William Amamoo

Personal information
- Full name: William Amamoo
- Date of birth: 4 April 1985 (age 41)
- Place of birth: Accra, Ghana
- Height: 1.95 m (6 ft 5 in)
- Position: Goalkeeper

Team information
- Current team: Härnösands FF

Senior career*
- Years: Team / Apps / (Gls)
- 2000: Liberty Professionals F.C.
- 2001: Dawu Youngstars / 23 / (0)
- 2002: Heart of Lions / 7 / (0)
- 2003–2004: FC Farul Constanţa / 1 / (0)
- 2005–2006: Syrianska Södertälje / 23 / (0)
- 2006–2007: FC Sopron / 2 / (0)
- 2008–2009: Vasalunds IF
- 2008: → FC Telecom Egypt (loan) / 8 / (0)
- 2010–2011: Hapoel Petah Tikva / 3 / (0)
- 2011: Enköpings SK
- 2011: Floriana / 2 / (0)
- 2012–2013: Degerfors / 0 / (0)
- 2013–2016: Härnösand
- 2016: Ängelholm / 0 / (0)
- 2016–: Härnösands FF / 0 / (0)

International career
- 2008–2010: Ghana / 3 / (0)

= William Amamoo =

Ghanaian footballer

William Amamoo (born 4 April 1985 in Accra) is a Ghanaian footballer who plays for Härnösands FF in Sweden.

== Career ==
Amamoo began his career in 1998 with the famous Ghanaian club Liberty Professionals F.C. and qualified the team from Division One to the Premiership. He left to Dawu Youngsters in 2000, and later joined Ghana Premier League club Heart of Lions in 2002. In May 2003 he moved to Romanian Liga I team FC Farul Constanţa.

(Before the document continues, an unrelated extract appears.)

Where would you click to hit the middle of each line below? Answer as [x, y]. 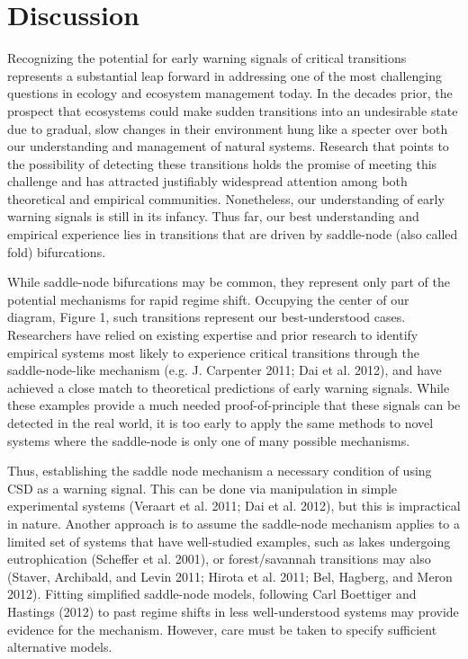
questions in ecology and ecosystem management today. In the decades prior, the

Amamoo played 25 games with Constanţa and moved to Swedish team Syrianska FC, Then he moved to FC Sopron He later moved in 2008 to Swedish team Vasalunds IF, after Sweden William moved to Egypt and signed a loan contract for FC Telecom Egypt. He then returned in 2009 to Vasalunds IF in Sweden after his loan. Amamoo joined and signed in 2010 a three-year contract deal with Hapoel Petah Tikva in Israel, but the contract was annulled in March 2011. He made only 3 appearances for the Israeli club.

In July 2011, Amamoo signed a one-year contract with Maltese side Floriana.

== International career ==
He received first cap for the Blacks Stars at the friendly match against Australia on 23 May 2008.

== Personal life ==
He requested the Romanian passport, the wish was to play for the Romania national football team, the claim was rejected in 2004. He married his Swedish fiancée, Susana in Accra recently and that can facilitate his quest for a Swedish passport.

== Background ==
The Black Stars goalkeeper, has pledged his continuous support for the family of Ibrahim Dossey, who died on 9 December 2008. The Egypt-based goalie had launched a campaign to raise funds to save Dossey's life until his death.

Amamoo has promised to fund the education of Dossey's daughter, who was unhurt in the serious car accident that resulted in his death.

“I have decided to cater for his daughter's education because if you know Ibrahim, you will know that he was close to her,” Amamoo told.

“I think so far as I live for long, I will do things that will make her happy in life. I also intend to invite her to Sweden for holidays and all that.

“You know about my foundation, I'm thinking of continuing in memory of him and my late father.”

Amamoo could not attend the burial because of his club commitments.